Mehr Mitglieder
Lars Dieckmann von der IG BAU liefert im aktuellen Express einen
interessanten Bericht über eine erfolgreiche Kampagne seiner
Gewerkschaft bei der Charité-Tochter CFM. Dabei waren die
Ausgangsbedingungen für gewerkschaftliche Organisierung bei
der Dienstleistungstochter von Europas größtem Klinikum
nicht die besten: In dem unter SPD und Linke teilprivatisierten
Unternehmen arbeiten zum Beispiel Reinigungskräfte zu
völlig unterschiedlichen Tarifbedingungen: Einigen
Beschäftigten wurden nach Recherchen der IG BAU sogar die
vorgeschriebenen Schutzimpfungen vorenthalten (jW
berichtete).
Der Artikel beschreibt, wie die BAU-Gewerkschaft diese Probleme im
Rahmen einer »Organizing«-Kampagne sowohl im Betrieb
als auch in der Öffentlichkeit zum Thema machte, das
Unternehmen unter Druck setzte und dabei auch neue Mitglieder
organisieren konnte. Dieckmanns Fazit kann dabei durchaus
Allgemeingültigkeit beanspruchen: »In Zeiten, in denen
die vermeintliche Sozialpartnerschaft immer stärker
ausgehöhlt wird, müssen sich die Gewerkschaften
umorientieren. Doch ihre Stärke beziehen sie aus der
Mitgliedschaft: Eine Gewerkschaft ohne aktive Mitglieder mag sich
noch eine Weile als Mitglied in diversen staatlichen Gremien etwas
Mitspracherecht sichern, auf dem politischen Feld besitzt sie
jedoch keine Durchsetzungskraft zur Verbesserung der
Lebensbedingungen mehr.« (jW)
Express – Zeitung für sozialistische Betriebs- und
Gewerkschaftsarbeit, Nr. 2/2009, 16 Seiten 3,50 Euro
Weniger Naivität
Die aus Gewerkschaftssicht alarmierenden Entwicklungen in der
Europäischen Union bilden den Schwerpunkt der
März-Ausgabe der Mitbestimmung, des Magazins der
Hans-Böckler-Stiftung. Während ver.di-Chef Frank Bsirske
»Chancen einer epochalen Wende« in der EU durch die
Legitimationskrise des Neoliberalismus ausmacht, plädiert
Hans-Jürgen Urban von der IG Metall in seinem Beitrag
zunächst einmal dafür, daß sich die Gewerkschaften
von ihrer naiven Europafreundlichkeit lösen.
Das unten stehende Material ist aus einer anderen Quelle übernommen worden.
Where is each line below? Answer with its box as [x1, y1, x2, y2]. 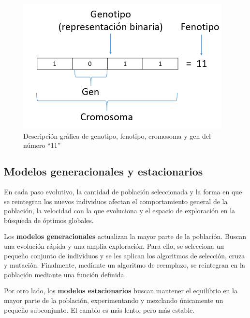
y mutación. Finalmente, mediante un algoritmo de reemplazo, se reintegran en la [4, 260, 245, 270]
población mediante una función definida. [4, 269, 126, 279]
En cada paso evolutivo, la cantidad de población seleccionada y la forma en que [4, 186, 242, 196]
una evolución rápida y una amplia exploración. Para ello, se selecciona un [4, 240, 224, 251]
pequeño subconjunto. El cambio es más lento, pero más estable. [4, 304, 195, 315]
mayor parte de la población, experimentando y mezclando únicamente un [4, 295, 223, 305]
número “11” [23, 140, 61, 150]
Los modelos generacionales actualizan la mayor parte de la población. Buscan [4, 231, 247, 241]
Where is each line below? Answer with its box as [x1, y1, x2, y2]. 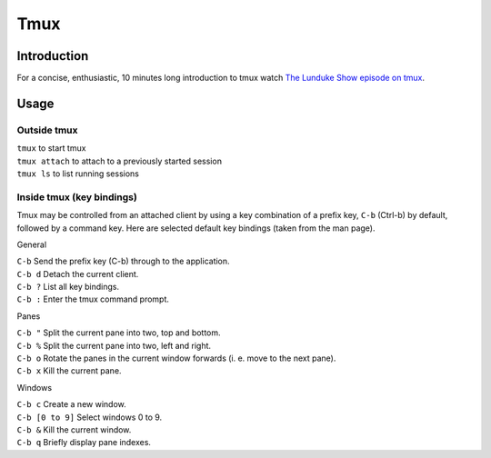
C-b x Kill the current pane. [16, 365, 122, 376]
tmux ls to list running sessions [16, 168, 140, 179]
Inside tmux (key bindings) [16, 191, 138, 204]
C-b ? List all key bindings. [16, 282, 120, 293]
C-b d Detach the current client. [16, 268, 139, 279]
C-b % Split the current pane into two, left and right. [16, 340, 212, 351]
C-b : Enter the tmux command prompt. [16, 294, 170, 304]
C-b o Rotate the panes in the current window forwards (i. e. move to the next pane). [16, 353, 336, 363]
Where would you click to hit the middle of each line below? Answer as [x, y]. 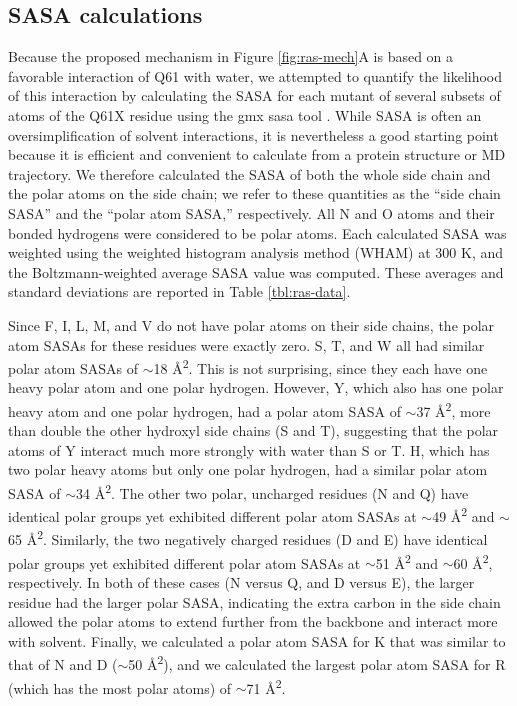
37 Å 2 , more [453, 409]
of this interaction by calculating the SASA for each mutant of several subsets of [254, 95]
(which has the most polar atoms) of [120, 687]
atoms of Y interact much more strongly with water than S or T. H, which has [249, 449]
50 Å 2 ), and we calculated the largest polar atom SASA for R [317, 663]
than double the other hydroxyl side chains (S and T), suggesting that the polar [253, 430]
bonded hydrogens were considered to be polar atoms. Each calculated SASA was [257, 232]
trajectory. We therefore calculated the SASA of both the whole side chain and [249, 173]
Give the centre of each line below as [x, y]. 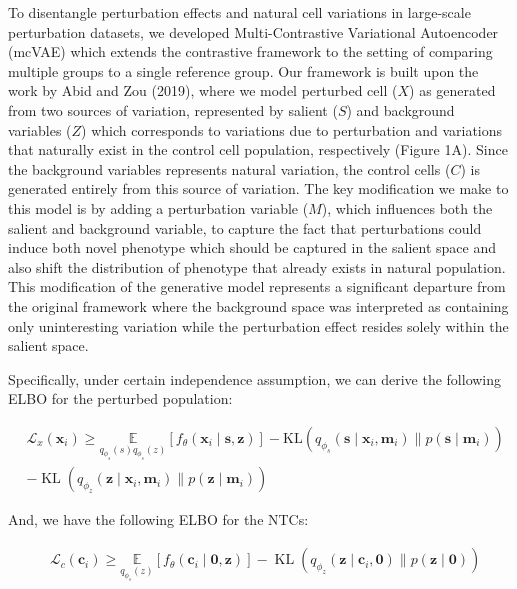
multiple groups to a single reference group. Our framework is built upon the [243, 70]
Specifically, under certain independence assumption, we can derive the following [255, 378]
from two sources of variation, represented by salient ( [173, 109]
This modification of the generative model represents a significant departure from [257, 286]
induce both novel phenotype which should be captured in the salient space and [252, 247]
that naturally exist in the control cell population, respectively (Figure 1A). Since [258, 149]
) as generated [452, 90]
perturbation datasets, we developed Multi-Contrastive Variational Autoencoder [253, 31]
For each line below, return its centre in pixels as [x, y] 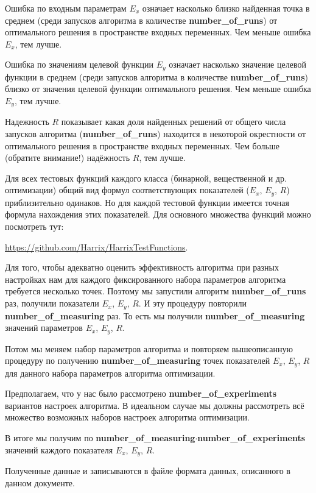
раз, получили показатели [52, 303]
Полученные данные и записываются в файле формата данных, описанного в [148, 471]
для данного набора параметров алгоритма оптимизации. [110, 373]
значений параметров [44, 328]
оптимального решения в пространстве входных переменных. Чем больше [142, 145]
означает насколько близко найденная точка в [226, 8]
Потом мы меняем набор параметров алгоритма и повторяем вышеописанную [149, 348]
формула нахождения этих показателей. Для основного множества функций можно [158, 214]
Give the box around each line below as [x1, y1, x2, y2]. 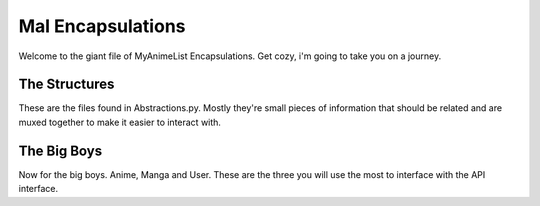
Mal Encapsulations [18, 15, 186, 37]
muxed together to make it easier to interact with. [18, 116, 222, 128]
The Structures [18, 76, 115, 93]
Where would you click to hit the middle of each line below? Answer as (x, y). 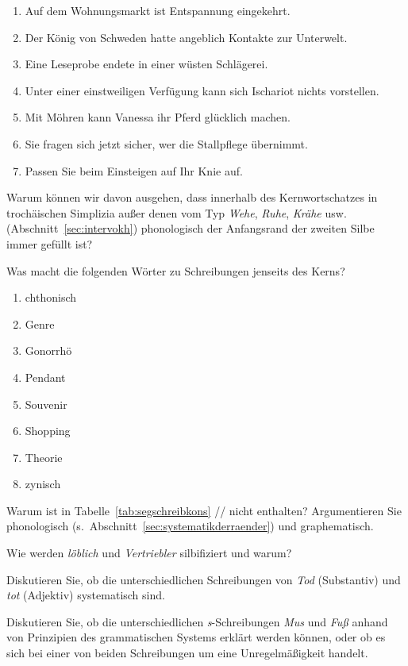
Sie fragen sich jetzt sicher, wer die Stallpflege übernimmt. (166, 143)
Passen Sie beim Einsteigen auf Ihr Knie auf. (134, 170)
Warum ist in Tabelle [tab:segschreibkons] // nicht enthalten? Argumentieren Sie (204, 510)
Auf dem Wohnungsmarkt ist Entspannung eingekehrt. (158, 10)
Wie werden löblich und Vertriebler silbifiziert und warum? (149, 553)
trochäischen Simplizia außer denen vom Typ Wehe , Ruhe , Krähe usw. (177, 212)
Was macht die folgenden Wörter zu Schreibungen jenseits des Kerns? (176, 270)
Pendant (45, 377)

Ihm zufolge ist
entscheidend, daß die Beschäftigtenorganisationen
»die gegenwärtige Entwicklungsrichtung Europas
ungeschminkt zur Kenntnis nehmen und mehr strategischen Mut
aufbringen, an den macht- und demokratiepolitischen Voraussetzungen
für ein soziales Europa zu arbeiten. Ansonsten dürfte
dieses eine politische Fata Morgana bleiben – und die
Gewerkschaften weiter an Macht verlieren.« (jW)
Mitbestimmung. Das Magazin der Hans-Böckler-Stiftung,
Nr. 3/2009, 74 Seiten. Jahresabo: 50 Euro.